少女は一瞬、不思議そうに俺を見てから、淡々と答えた。


「はい。今日は豚の丸焼きを一頭と、レイズ様の大好きなカウイのジュースをご用意しております」


「……豚の……丸焼き?」


「ええ。それと……レイズ様。いつもは私のことを“リアナ”とお呼びくださるのですが……」


彼女はわずかに俯き、寂しそうに唇を噛んだ。

あ、やべ……名前、すっかり忘れてた。


「そ、そうだ! リアナ、リアナ! ……って、豚の丸焼き一頭!? そんなもん食えるか!!」


思わず素で叫んでしまった。


「む、無理無理無理無理! 腹が破裂するわ! 何考えてんだ!」


俺の狼狽をよそに、鏡の中のレイズは――静かに笑っているように見えた。

まるでこう告げているかのように。


――食っていたさ、いつも通りにな。


「……マジかよ……」

頭を抱える。


俺はようやく理解した。

つまり、この肉体の“前の持ち主”は――本当に豚の丸焼きを日常的に平らげていたのだ。


「その、リアナ……俺は豚の丸焼きじゃなくて、野菜とか、そういう……なんていうんだ? ヘルシーなのがいいんだけど……」


俺の言葉に、リアナは顔を真っ青にした。


「な、なにをおっしゃるのですか!? レイズ様!! いつもなら“なんで二頭じゃないんだ!!”と仰るのに……!」


「殺す気かァァァ!!」


思わず廊下に響き渡る。


「そ、そんな……では作り直しますか……?」

リアナは恐る恐る尋ねてきた。


「いや、それは悪いから……とりあえず案内してくれよ」


そうしてリアナに導かれて食堂へ。


そこに鎮座していたのは――

本当に、豚の丸焼き一頭。


香ばしい匂いが漂い、黄金色に焼き上がった皮がパリパリと音を立てる。

だが、見ただけで俺の胃は拒否反応を示していた。


(……うえぇ、腹いっぱいになりそうだ……これ全部一人で? 嘘だろ……?)


椅子に座り、目の前の料理を前にため息をつく。

食事の席だというのに、ほかに誰もいない。

広すぎる食堂の中央で、丸焼きと俺とリアナ。異様すぎる光景だ。


「……とりあえず、一口だけ……」


恐る恐るナイフを入れ、肉を切り取って口に運んだ。


――!!


「……な、なんだこれ……めちゃくちゃ、うまい……!」


気づけば二口目。三口目。

そして――あっという間に、ぺろりと平らげていた。


しかも、まだ余裕がある。

腹はいっぱいのはずなのに、体が勝手に「もっと食える」と訴えてくる。


「……まじかよ、この体……」


ぽかんとしている俺の横で、リアナはほっとしたように微笑んだ。


「よかった……。
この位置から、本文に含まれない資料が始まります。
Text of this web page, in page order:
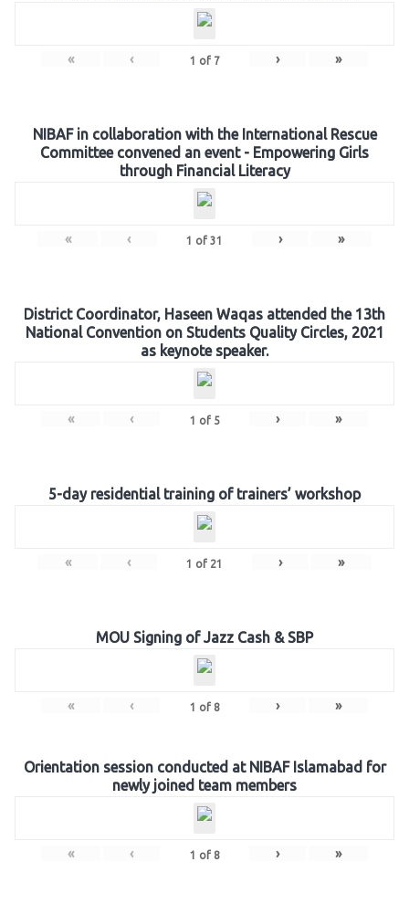
« ‹ 1 of 7 › »
NIBAF in collaboration with the International Rescue
Committee convened an event - Empowering Girls
through Financial Literacy
« ‹ 1 of 31 › »
District Coordinator, Haseen Waqas attended the 13th
National Convention on Students Quality Circles, 2021
as keynote speaker.
« ‹ 1 of 5 › »
5-day residential training of trainers’ workshop
« ‹ 1 of 21 › »
MOU Signing of Jazz Cash & SBP
« ‹ 1 of 8 › »
Orientation session conducted at NIBAF Islamabad for
newly joined team members
« ‹ 1 of 8 › »
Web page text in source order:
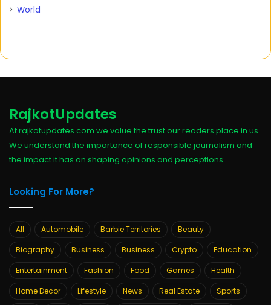
World
RajkotUpdates
At rajkotupdates.com we value the trust our readers place in us.
We understand the importance of responsible journalism and
the impact it has on shaping opinions and perceptions.
Looking For More?
All Automobile Barbie Territories
Beauty
Biography
Business Business Crypto
Education
Entertainment
Fashion Food Games
Health
Home Decor
Lifestyle News Real Estate
Sports
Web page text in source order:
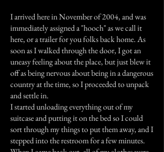
I arrived here in November of 2004, and was
immediately assigned a "hooch" as we call it
here, or a trailer for you folks back home. As
soon as I walked through the door, I got an
uneasy feeling about the place, but just blew it
off as being nervous about being in a dangerous
country at the time, so I proceeded to unpack
and settle in.
I started unloading everything out of my
suitcase and putting it on the bed so I could
sort through my things to put them away, and I
stepped into the restroom for a few minutes.
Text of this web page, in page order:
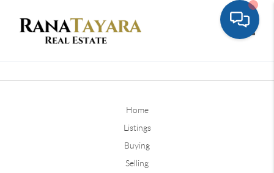
Home
Listings
Buying
Selling

やはりいつもながらお見事ですね、レイズ様!」


「……あ、ああ……」

褒められても素直に喜べるわけがない。


「……その、リアナ。次からは……肉はこれの半分以下にして、サラダも用意してくれ」


「えっ!? そ、そんな! レイズ様!! それではレイズ様が餓死してしまいます!」


「アホか! 死なんわ!」


俺のツッコミが、広い食堂に響き渡った。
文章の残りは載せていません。